*Problem:*
The records need to be set down again exactly as they appear.

##### Data records #####

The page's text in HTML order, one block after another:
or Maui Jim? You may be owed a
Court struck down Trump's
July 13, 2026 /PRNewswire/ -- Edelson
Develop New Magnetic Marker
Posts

#####

*Exercise result:*
The page's text in HTML order, one block after another:
or Maui Jim? You may be owed a
Court struck down Trump's
July 13, 2026 /PRNewswire/ -- Edelson
Develop New Magnetic Marker
Posts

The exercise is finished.